AWS Bedrock Guardrails is an operator-side content-filtering layer that sits in front of the model. You configure policies (blocked topics, PII redaction, profanity filters, grounding checks) in the AWS console, then pass a guardrail ID with each request. Guardrails run before the prompt reaches the model and after the response comes back, giving you a defence layer that is independent of the model provider's own safety systems. This is particularly useful in regulated industries where you need auditable proof that certain content was never processed.

Vertex AI CMEK and VPC Service Controls

Customer-managed encryption keys (CMEK) let you supply your own Cloud KMS key to encrypt data at rest in Vertex — prompts, cached content, fine-tune checkpoints. If your key is revoked, Google can no longer decrypt your data, giving you a cryptographic kill-switch. VPC Service Controls wrap your Vertex project in a service perimeter: API calls must originate from inside the perimeter, preventing data exfiltration even if a credential is compromised.

Feature-availability lag

Both cloud platforms typically lag the direct provider APIs by days to weeks when new features ship.
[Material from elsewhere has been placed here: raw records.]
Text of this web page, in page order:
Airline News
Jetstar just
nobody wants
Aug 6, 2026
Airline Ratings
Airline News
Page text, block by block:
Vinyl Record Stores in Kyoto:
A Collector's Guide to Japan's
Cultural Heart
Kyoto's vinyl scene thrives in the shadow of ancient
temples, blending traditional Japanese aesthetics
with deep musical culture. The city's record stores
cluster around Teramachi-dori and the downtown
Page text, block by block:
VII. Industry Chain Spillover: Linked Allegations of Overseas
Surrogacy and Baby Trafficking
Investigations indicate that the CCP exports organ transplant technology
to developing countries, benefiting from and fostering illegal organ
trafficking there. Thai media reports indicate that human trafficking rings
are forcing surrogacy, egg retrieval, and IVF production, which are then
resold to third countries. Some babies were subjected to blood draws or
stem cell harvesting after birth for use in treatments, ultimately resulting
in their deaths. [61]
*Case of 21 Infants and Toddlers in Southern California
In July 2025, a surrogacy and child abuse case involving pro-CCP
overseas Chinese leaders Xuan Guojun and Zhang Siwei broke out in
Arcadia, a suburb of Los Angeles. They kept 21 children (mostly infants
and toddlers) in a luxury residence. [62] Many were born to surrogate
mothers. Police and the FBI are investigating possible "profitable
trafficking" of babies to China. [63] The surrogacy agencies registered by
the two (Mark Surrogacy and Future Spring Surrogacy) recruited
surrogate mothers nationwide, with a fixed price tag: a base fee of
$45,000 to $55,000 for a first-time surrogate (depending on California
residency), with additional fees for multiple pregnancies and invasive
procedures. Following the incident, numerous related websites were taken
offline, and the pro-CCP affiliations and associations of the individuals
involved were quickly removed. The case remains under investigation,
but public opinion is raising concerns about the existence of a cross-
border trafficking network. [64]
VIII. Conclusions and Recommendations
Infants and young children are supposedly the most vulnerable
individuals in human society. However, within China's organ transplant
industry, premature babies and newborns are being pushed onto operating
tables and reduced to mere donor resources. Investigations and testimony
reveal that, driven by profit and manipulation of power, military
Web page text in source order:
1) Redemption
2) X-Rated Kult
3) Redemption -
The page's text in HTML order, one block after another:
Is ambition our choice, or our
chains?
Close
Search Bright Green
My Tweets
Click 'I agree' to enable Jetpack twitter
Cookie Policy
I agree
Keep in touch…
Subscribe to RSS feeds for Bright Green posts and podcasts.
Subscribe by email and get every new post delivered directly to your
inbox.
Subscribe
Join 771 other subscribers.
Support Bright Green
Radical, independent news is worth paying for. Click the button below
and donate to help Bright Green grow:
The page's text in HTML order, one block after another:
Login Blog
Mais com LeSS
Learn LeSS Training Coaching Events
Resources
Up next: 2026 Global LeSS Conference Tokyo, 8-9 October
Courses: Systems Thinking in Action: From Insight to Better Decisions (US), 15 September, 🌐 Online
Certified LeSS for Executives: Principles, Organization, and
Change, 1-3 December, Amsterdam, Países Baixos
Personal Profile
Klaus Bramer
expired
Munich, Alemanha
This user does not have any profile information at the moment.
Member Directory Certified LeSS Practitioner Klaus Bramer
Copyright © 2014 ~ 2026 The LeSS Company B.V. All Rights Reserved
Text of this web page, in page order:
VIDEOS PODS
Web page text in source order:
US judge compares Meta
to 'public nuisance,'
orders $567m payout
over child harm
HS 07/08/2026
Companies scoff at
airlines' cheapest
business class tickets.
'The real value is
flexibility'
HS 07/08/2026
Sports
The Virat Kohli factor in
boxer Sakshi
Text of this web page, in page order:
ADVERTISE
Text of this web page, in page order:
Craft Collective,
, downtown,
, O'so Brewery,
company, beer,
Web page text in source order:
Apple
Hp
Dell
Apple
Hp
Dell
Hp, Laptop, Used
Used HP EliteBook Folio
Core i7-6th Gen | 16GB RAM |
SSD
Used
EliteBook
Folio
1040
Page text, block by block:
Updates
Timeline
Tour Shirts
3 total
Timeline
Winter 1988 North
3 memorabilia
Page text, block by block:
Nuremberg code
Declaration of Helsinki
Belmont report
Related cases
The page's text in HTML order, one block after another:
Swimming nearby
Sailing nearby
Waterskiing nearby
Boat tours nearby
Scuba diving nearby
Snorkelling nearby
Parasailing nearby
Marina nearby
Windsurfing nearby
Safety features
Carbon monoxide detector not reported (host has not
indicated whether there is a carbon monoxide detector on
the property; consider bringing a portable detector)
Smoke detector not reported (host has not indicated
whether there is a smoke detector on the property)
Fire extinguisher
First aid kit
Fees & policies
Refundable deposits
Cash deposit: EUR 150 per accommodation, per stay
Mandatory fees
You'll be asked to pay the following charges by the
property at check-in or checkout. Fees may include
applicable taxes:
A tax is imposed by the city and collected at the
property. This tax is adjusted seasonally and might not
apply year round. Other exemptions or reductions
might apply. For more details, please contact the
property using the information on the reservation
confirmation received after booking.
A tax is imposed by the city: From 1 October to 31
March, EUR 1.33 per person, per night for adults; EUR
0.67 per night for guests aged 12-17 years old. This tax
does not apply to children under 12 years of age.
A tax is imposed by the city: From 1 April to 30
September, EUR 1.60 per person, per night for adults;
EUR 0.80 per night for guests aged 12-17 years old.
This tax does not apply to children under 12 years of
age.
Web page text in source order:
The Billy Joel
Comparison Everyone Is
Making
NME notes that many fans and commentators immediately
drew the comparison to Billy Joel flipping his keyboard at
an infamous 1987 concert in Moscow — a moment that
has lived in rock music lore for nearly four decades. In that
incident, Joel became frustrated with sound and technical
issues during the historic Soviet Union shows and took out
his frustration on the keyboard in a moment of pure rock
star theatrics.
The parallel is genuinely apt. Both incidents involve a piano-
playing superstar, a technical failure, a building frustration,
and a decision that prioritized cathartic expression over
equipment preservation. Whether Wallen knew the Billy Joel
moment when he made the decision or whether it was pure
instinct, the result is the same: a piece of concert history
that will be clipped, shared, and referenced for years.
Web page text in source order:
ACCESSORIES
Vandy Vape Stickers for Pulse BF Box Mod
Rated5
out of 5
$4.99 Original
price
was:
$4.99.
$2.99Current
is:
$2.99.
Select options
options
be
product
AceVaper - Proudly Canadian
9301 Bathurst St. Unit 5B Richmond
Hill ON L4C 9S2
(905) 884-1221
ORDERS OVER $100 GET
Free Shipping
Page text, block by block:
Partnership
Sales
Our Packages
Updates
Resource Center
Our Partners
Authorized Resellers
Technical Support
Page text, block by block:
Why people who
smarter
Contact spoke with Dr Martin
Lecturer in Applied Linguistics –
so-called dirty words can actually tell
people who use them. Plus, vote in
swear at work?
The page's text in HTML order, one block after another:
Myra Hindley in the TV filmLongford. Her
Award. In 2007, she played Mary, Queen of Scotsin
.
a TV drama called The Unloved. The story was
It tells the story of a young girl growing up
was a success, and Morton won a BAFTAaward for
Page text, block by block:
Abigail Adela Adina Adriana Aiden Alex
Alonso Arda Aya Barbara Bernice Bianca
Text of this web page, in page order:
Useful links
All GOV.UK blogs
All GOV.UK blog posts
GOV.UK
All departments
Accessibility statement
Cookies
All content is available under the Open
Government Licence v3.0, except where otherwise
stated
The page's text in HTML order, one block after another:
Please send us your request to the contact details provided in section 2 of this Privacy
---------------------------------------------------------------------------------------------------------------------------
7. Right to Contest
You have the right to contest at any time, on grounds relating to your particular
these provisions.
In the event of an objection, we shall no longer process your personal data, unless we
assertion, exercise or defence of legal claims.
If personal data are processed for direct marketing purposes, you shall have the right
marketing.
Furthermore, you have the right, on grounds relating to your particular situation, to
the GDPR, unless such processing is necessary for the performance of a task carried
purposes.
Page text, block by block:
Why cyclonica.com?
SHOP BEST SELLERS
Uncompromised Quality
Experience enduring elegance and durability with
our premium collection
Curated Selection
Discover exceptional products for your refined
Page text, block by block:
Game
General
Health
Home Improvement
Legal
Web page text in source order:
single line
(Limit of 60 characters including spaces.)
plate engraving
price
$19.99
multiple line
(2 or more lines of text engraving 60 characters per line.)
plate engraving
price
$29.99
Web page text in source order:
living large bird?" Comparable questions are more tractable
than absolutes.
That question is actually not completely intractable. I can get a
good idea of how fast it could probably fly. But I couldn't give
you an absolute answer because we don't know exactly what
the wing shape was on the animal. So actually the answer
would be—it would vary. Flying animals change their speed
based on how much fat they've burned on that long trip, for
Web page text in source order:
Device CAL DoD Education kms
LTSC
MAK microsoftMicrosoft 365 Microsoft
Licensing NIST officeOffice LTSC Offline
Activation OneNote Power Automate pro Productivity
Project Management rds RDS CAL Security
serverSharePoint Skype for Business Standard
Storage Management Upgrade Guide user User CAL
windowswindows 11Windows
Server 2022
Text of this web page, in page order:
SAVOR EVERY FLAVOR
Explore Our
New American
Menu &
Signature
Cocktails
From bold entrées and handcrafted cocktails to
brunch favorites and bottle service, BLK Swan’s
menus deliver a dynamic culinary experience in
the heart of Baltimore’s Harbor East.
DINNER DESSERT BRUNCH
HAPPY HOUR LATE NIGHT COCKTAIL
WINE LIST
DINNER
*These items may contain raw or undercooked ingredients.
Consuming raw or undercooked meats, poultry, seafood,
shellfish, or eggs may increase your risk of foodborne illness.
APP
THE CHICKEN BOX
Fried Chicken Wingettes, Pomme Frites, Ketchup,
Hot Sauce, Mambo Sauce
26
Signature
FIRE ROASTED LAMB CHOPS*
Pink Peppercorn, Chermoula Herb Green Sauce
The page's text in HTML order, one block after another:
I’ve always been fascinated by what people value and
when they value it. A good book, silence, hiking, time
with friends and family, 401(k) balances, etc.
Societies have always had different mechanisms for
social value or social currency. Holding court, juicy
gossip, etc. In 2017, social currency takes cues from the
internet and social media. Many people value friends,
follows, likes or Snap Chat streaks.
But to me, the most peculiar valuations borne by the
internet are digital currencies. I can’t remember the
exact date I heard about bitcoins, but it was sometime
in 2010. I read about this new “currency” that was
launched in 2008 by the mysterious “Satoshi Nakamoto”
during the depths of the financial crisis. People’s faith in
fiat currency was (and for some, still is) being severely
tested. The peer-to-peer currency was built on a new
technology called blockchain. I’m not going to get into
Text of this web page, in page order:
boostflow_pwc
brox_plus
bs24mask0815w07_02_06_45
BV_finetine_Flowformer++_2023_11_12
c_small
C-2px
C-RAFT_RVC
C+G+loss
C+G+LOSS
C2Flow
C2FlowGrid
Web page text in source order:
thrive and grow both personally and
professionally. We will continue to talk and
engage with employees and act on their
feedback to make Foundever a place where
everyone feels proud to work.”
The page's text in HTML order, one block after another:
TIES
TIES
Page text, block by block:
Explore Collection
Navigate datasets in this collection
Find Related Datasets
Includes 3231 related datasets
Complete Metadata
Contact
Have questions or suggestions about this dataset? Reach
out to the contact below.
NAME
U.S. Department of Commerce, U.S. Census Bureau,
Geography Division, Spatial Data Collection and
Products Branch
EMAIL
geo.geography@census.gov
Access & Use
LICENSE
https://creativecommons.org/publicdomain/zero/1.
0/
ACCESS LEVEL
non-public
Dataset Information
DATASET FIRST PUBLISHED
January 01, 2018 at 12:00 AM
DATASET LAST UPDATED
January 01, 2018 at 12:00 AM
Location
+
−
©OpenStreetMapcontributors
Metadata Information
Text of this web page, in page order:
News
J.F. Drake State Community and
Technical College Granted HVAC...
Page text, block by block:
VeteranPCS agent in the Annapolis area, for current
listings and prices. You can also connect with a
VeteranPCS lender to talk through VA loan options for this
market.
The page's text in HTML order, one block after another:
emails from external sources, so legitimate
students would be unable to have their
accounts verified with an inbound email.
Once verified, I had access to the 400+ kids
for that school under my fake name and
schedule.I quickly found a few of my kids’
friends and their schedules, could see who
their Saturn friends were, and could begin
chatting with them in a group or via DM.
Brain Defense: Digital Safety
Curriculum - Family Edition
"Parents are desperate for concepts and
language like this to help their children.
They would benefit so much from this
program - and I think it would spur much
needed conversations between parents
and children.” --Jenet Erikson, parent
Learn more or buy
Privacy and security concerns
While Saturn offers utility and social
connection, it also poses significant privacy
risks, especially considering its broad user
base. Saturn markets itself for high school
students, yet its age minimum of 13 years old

Anthropic may announce prompt caching or a new tool type; it lands in the Anthropic API immediately and in Bedrock later once AWS validates and deploys the update. If staying on the bleeding edge of capabilities matters for your use case — for example, you are building a product demo around a just-launched feature — the direct API is the lower-friction choice.

Cross-region inference profiles on Bedrock

Bedrock's inference profiles (US, EU, JP, AU) let you route across multiple AWS regions within a geography for higher throughput and resilience, without pinning to a single region. This is distinct from the global endpoint, which can route anywhere in the world, and from single-region endpoints, which satisfy hard data-residency requirements. Inference profiles sit in between: geographic containment with multi-region redundancy.